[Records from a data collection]

------------------------

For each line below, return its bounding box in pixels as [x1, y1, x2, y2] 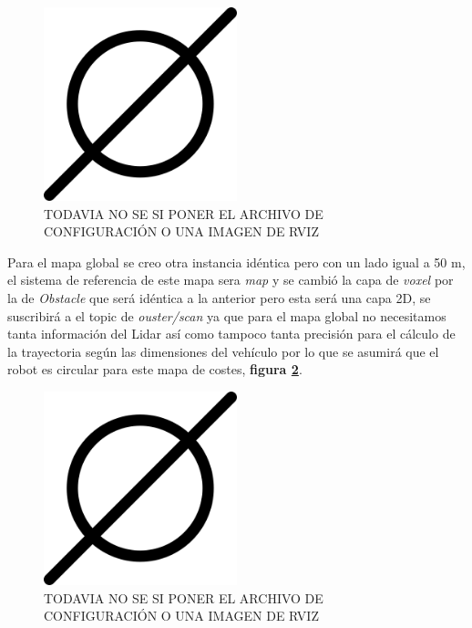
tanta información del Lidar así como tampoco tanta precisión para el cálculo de [7, 324, 456, 343]
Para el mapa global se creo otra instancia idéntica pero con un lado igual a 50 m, [7, 252, 466, 271]
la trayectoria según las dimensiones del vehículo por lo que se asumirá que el [7, 341, 439, 361]
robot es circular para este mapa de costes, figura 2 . [7, 360, 303, 379]
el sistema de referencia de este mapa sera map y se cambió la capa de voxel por [7, 270, 454, 289]
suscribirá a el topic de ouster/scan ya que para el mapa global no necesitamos [7, 306, 446, 325]
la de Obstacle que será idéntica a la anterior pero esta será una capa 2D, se [7, 288, 431, 307]
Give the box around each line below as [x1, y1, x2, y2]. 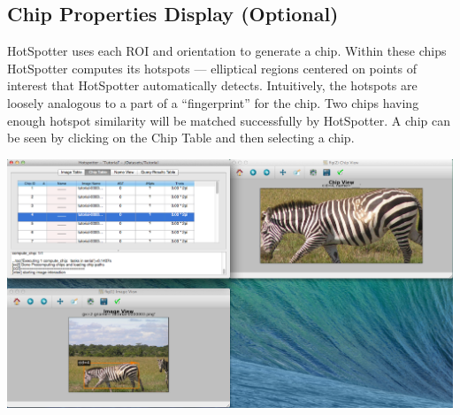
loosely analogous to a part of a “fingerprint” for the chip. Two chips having [7, 93, 419, 111]
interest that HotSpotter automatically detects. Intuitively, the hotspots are [7, 76, 418, 95]
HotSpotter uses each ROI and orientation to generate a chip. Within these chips [7, 42, 447, 60]
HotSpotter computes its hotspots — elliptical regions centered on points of [7, 58, 417, 77]
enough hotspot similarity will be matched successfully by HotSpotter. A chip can [7, 111, 450, 129]
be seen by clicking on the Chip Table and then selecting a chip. [7, 128, 355, 147]
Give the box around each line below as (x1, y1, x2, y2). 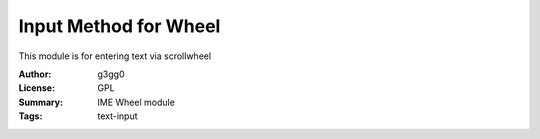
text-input (97, 110, 139, 122)
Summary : (18, 96, 64, 108)
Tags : (18, 110, 43, 122)
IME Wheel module (97, 96, 175, 108)
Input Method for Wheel (18, 15, 221, 37)
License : (18, 82, 55, 94)
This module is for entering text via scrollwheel (18, 50, 212, 62)
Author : (18, 68, 52, 80)
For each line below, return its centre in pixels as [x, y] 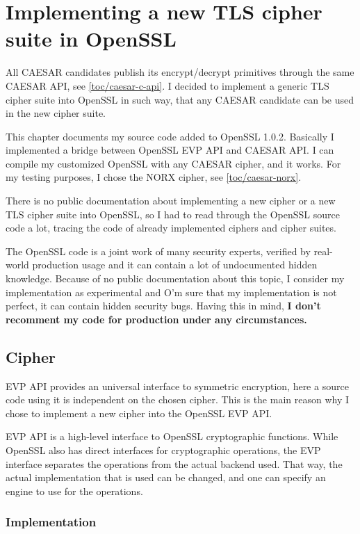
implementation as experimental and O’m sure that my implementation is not [171, 292]
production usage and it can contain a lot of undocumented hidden [175, 265]
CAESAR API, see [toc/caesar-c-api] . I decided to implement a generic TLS [167, 85]
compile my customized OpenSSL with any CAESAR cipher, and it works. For [173, 163]
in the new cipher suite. [56, 113]
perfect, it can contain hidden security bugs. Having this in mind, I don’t [163, 306]
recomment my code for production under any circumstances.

------------------------

== Work order ==
Repeat the entries exactly and keep the pictures out of the copy.

== Solution ==
For each line below, return its bounding box in pixels as [x1, y1, x2, y2] 
tanta información del Lidar así como tampoco tanta precisión para el cálculo de [7, 324, 456, 343]
Para el mapa global se creo otra instancia idéntica pero con un lado igual a 50 m, [7, 252, 466, 271]
la trayectoria según las dimensiones del vehículo por lo que se asumirá que el [7, 341, 439, 361]
robot es circular para este mapa de costes, figura 2 . [7, 360, 303, 379]
el sistema de referencia de este mapa sera map y se cambió la capa de voxel por [7, 270, 454, 289]
suscribirá a el topic de ouster/scan ya que para el mapa global no necesitamos [7, 306, 446, 325]
la de Obstacle que será idéntica a la anterior pero esta será una capa 2D, se [7, 288, 431, 307]
Give the box around each line below as [x1, y1, x2, y2]. 
loosely analogous to a part of a “fingerprint” for the chip. Two chips having [7, 93, 419, 111]
interest that HotSpotter automatically detects. Intuitively, the hotspots are [7, 76, 418, 95]
HotSpotter uses each ROI and orientation to generate a chip. Within these chips [7, 42, 447, 60]
HotSpotter computes its hotspots — elliptical regions centered on points of [7, 58, 417, 77]
enough hotspot similarity will be matched successfully by HotSpotter. A chip can [7, 111, 450, 129]
be seen by clicking on the Chip Table and then selecting a chip. [7, 128, 355, 147]
Give the box around each line below as (x1, y1, x2, y2). 
text-input (97, 110, 139, 122)
Summary : (18, 96, 64, 108)
Tags : (18, 110, 43, 122)
IME Wheel module (97, 96, 175, 108)
Input Method for Wheel (18, 15, 221, 37)
License : (18, 82, 55, 94)
This module is for entering text via scrollwheel (18, 50, 212, 62)
Author : (18, 68, 52, 80)
For each line below, return its centre in pixels as [x, y] 
implementation as experimental and O’m sure that my implementation is not [171, 292]
production usage and it can contain a lot of undocumented hidden [175, 265]
CAESAR API, see [toc/caesar-c-api] . I decided to implement a generic TLS [167, 85]
compile my customized OpenSSL with any CAESAR cipher, and it works. For [173, 163]
in the new cipher suite. [56, 113]
perfect, it can contain hidden security bugs. Having this in mind, I don’t [163, 306]
recomment my code for production under any circumstances.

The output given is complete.